Option 2: Using OVH Dedicated IPs with IP Routing Rules
If you are using Dedicated Servers with a block of IPs, you can configure IP routing rules within OVH. When a server fails, you can use the OVH API to change the routing rule for your dedicated IP to point to the standby server. This is conceptually similar to Floating IPs but might involve different API calls and configurations within OVH.
The key is that Keepalived manages the *internal* VIP, ensuring your application process is running and ready on the active node. The OVH API then handles the *external* IP routing to direct internet traffic to that active node.

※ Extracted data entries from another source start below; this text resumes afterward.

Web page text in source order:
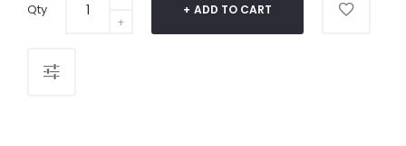
Qty ADD TO CART
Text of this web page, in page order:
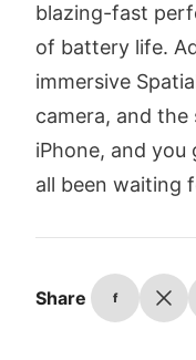
blazing-fast
of battery life.
immersive
camera, and
iPhone, and you
all been waiting
Share f
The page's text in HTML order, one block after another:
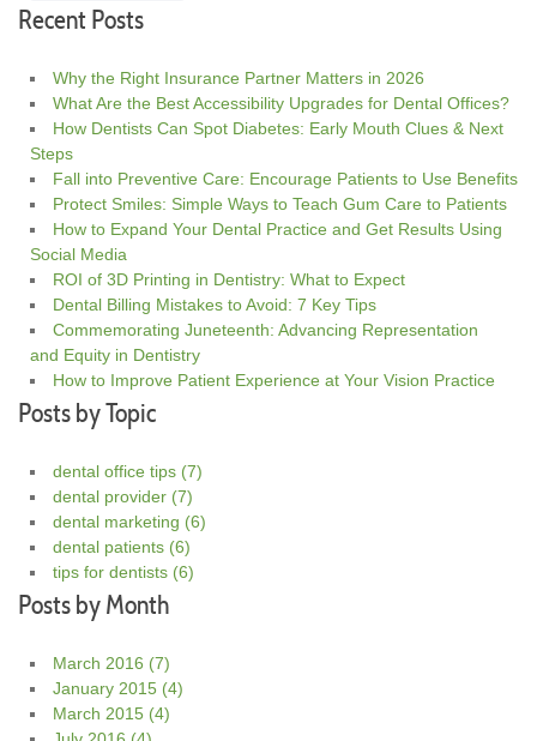
Recent Posts
Why the Right Insurance Partner Matters in 2026
What Are the Best Accessibility Upgrades for Dental Offices?
How Dentists Can Spot Diabetes: Early Mouth Clues & Next
Steps
Fall into Preventive Care: Encourage Patients to Use Benefits
Protect Smiles: Simple Ways to Teach Gum Care to Patients
How to Expand Your Dental Practice and Get Results Using
Social Media
ROI of 3D Printing in Dentistry: What to Expect
Dental Billing Mistakes to Avoid: 7 Key Tips
Commemorating Juneteenth: Advancing Representation
and Equity in Dentistry
How to Improve Patient Experience at Your Vision Practice
Posts by Topic
dental office tips (7)
dental provider (7)
dental marketing (6)
dental patients (6)
tips for dentists (6)
Posts by Month
March 2016 (7)
January 2015 (4)
March 2015 (4)

Application-Level Considerations
For stateful applications, ensure that state is either replicated or accessible from both nodes (e.g., shared storage, external database). If your application stores state locally, a failover will result in data loss unless that state is synchronized or persisted externally.
The check_app_status.sh script is critical. It should be sophisticated enough to detect not just if the process is running, but if the application is actually responsive and serving requests correctly. This might involve making a simple API call, checking a health endpoint, or attempting a basic operation.
Testing your failover mechanism thoroughly is paramount. Simulate node failures, network partitions, and application crashes to ensure Keepalived and your OVH IP management scripts behave as expected.